Mike McLaughlin. wrote:

I'm familiar with recursion; that is what prompted my query. However, the
tree-traversal documentation at


http://devworld.apple.com/documentation/Cocoa/Conceptual/ NSXML_Concepts/Arti
cles/TraversingTree.html#//apple_ref/doc/uid/TP40001257


seems to indicate that the built-in traversal method, nextNode, is
non-recursive (in the usual sense).

Read beyond Listing 1.

The nextNode method is simply ONE method that can be used for traversal. The rest of the documentation below Listing 1 describes ways to perform hierarchical traversal.


This method will return non-nil until
the whole tree is finished. I was looking for some indicator that I had
finished just a subtree. [Perhaps level will work.]

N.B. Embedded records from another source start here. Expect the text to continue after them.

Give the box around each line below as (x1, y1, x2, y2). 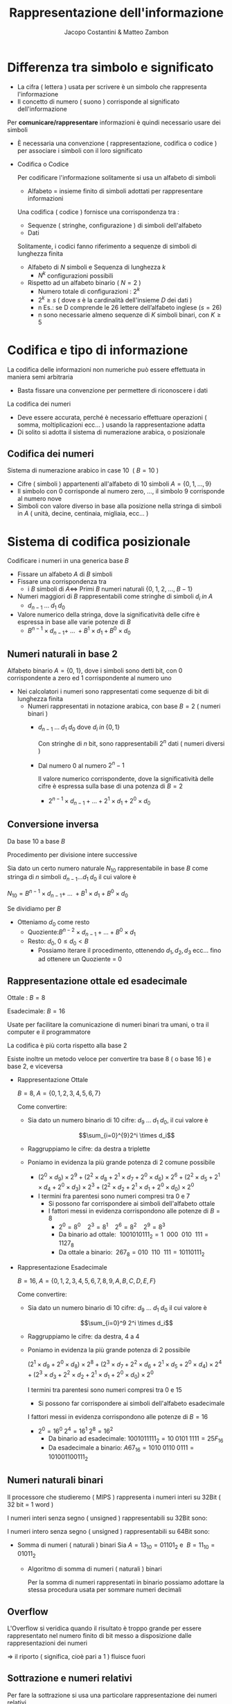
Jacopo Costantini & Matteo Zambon (64, 28, 169, 36)
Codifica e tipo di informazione (7, 342, 188, 358)
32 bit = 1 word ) (7, 1500, 54, 1509)
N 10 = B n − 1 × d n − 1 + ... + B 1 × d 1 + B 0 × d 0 (7, 888, 128, 899)
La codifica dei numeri (7, 400, 71, 408)
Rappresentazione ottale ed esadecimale (7, 975, 188, 987)
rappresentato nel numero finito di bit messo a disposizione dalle (7, 1632, 192, 1639)
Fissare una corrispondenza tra (17, 577, 107, 586)

Your question is vague. You need to be specific about exactly what this traversal will do, and in what order of nodes. Depth-first is easy using any of the hierarchical traversals below Listing 1.


There are 2 steps to your original question:
  1. Find the node that represents a desired subtree.
  2. Traverse that subtree, doing something.

You can use ANY of the methods for step 1. One may be more efficient than others. Hard to say without knowing exactly what criteria you're using to choose the node.

Once you have the node of interest, you can traverse using the hierarchical methods. If you insist on using nextNode, however, it may be harder to identify the end of the subtree, because nextNode inherently treats the nodes as flat (sequential), not hierarchical. It's easy to identify the end of a subtree because the hierarchical traversal just naturally ends. It won't be impossible to identify the end of a nextNode-traversed subtree, and as you speculated, using level would work.